We clink our jugs together, say pröst and gulp down beer which is surprisingly smooth and sweet – far too drinkable. It makes me realise the lager I normally sup is no more than flavoured water.
We sigh, smile and drink more.
Then Andy spots the prawn crackers. At least it looks like prawn crackers, or maybe even tripe.
The Prawn Crackers
A good percentage of the beer garden’s patrons are carrying small trays of curly white things. We watch, transfixed, trying to get a closer look. They are the most popular food choice in the place.
Andy decides further investigation is required. We’d never have guessed the answer in a month of Sundays. They are salted shavings from white radishes.
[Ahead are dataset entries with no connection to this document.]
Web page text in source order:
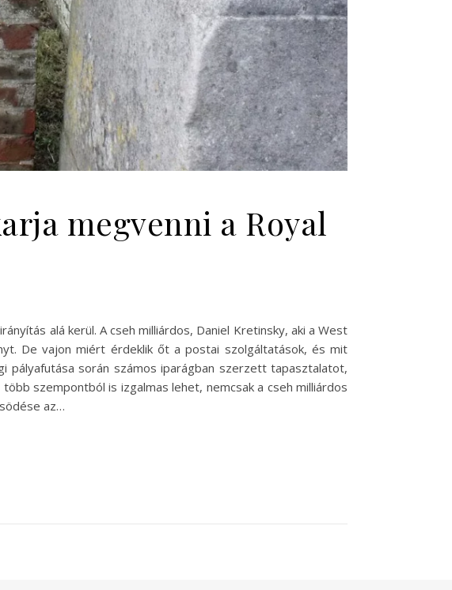
megvenni a Royal
alá kerül. A cseh milliárdos, Daniel Kretinsky, aki a West
De vajon miért érdeklik őt a postai szolgáltatások, és mit
pályafutása során számos iparágban szerzett tapasztalatot,
szempontból is izgalmas lehet, nemcsak a cseh milliárdos
az…
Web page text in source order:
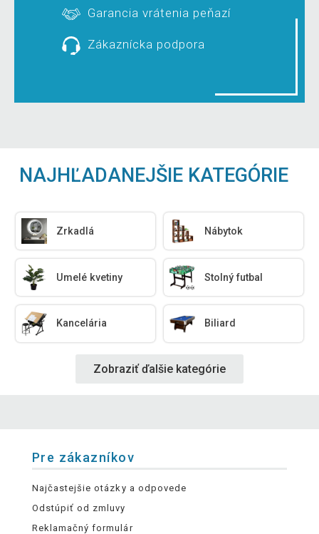
Garancia vrátenia peňazí
Zákaznícka podpora
NAJHĽADANEJŠIE KATEGÓRIE
Zrkadlá Nábytok
Umelé kvetiny Stolný futbal
Kancelária Biliard
Zobraziť ďalšie kategórie
Pre zákazníkov
Najčastejšie otázky a odpovede
Odstúpiť od zmluvy
Reklamačný formulár
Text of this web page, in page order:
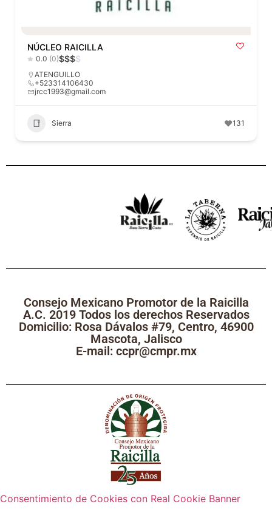
NÚCLEO RAICILLA
0.0 (0)$$$$
ATENGUILLO
+523314106430
jrcc1993@gmail.com
Sierra 131
Consejo Mexicano Promotor de la Raicilla
A.C. 2019 Todos los derechos Reservados
Domicilio: Rosa Dávalos #79, Centro, 46900
Mascota, Jalisco
E-mail: ccpr@cmpr.mx
Consentimiento de Cookies con Real Cookie Banner
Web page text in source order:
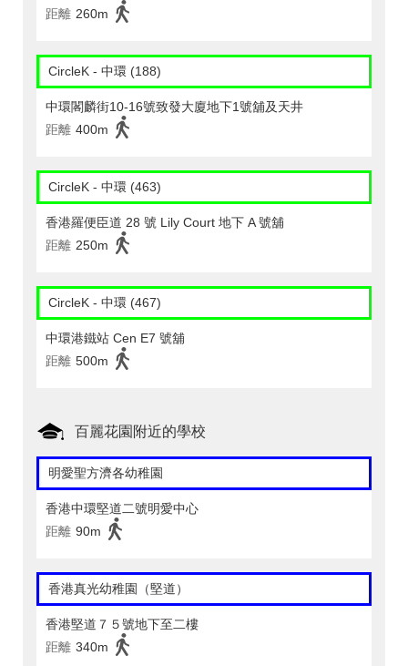
距離 260m
CircleK - 中環 (188)
中環閣麟街10-16號致發大廈地下1號舖及天井
距離 400m
CircleK - 中環 (463)
香港羅便臣道 28 號 Lily Court 地下 A 號舖
距離 250m
CircleK - 中環 (467)
中環港鐵站 Cen E7 號舖
距離 500m
百麗花園附近的學校
明愛聖方濟各幼稚園
香港中環堅道二號明愛中心
距離 90m
香港真光幼稚園（堅道）
香港堅道７５號地下至二樓
距離 340m
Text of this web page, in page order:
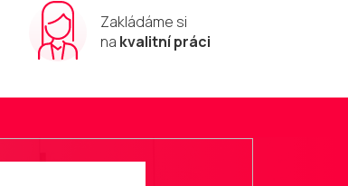
Zakládáme si
na kvalitní práci
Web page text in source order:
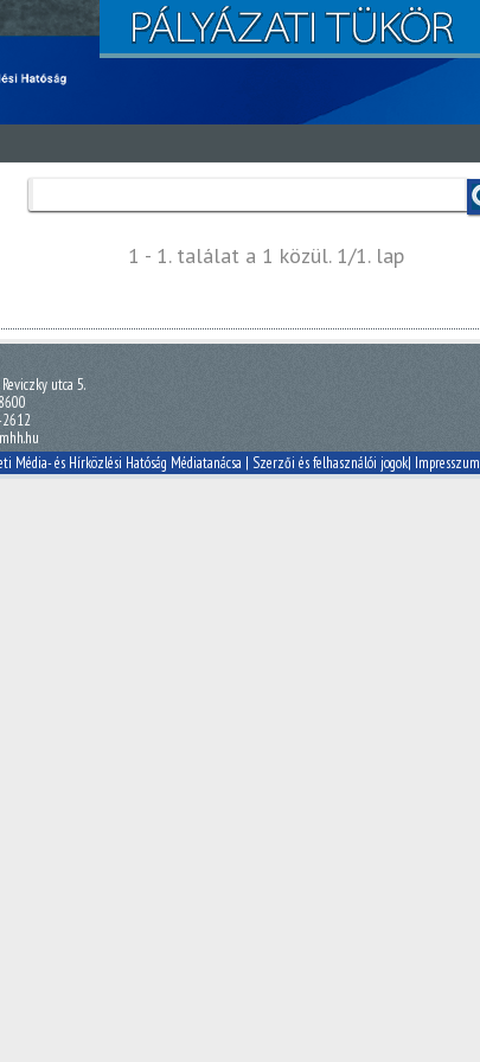
1 - 1. találat a 1 közül. 1/1. lap
utca 5.
2612
Média- és Hírközlési Hatóság Médiatanácsa | Szerzői és felhasználói jogok| Impresszum
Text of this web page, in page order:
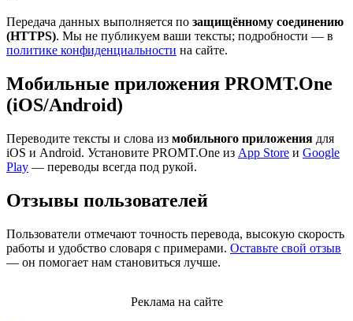
Передача данных выполняется по защищённому соединению
(HTTPS). Мы не публикуем ваши тексты; подробности — в
политике конфиденциальности на сайте.
Мобильные приложения PROMT.One
(iOS/Android)
Переводите тексты и слова из мобильного приложения для
iOS и Android. Установите PROMT.One из App Store и Google
Play — переводы всегда под рукой.
Отзывы пользователей
Пользователи отмечают точность перевода, высокую скорость
работы и удобство словаря с примерами. Оставьте свой отзыв
— он помогает нам становиться лучше.
Реклама на сайте
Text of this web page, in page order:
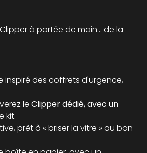
à portée de main... de la
inspiré des coffrets d'urgence,
le Clipper dédié, avec un
kit.
prêt à « briser la vitre » au bon
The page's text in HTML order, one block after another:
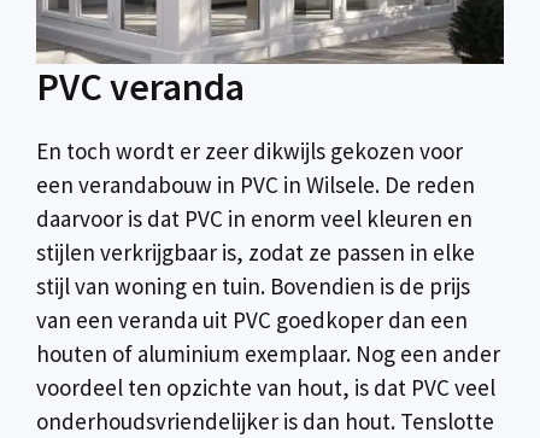
PVC veranda
En toch wordt er zeer dikwijls gekozen voor
een verandabouw in PVC in Wilsele. De reden
daarvoor is dat PVC in enorm veel kleuren en
stijlen verkrijgbaar is, zodat ze passen in elke
stijl van woning en tuin. Bovendien is de prijs
van een veranda uit PVC goedkoper dan een
houten of aluminium exemplaar. Nog een ander
voordeel ten opzichte van hout, is dat PVC veel
onderhoudsvriendelijker is dan hout. Tenslotte

A tray (€1.90) is duly purchased from a woman who shaves the radishes from a spike – a bit like kebabs.
The aroma isn’t great. ‘Rank’ is how Andy actually puts it. The flavour isn’t much better. They are obviously an acquired taste. We pick at them unenthusiastically. The salt makes us drink more beer. Somehow we eat them all between generous gulps (maybe that’s the idea).
The beer disappears faster then anticipated. Unfortunately, the taste of salted radish doesn’t.
There’s only one solution.
When in Rome, do as the Romans do. When in Salzburg, drink lots of beer.
Augustiner Bräu, an intoxicating place in more ways than one.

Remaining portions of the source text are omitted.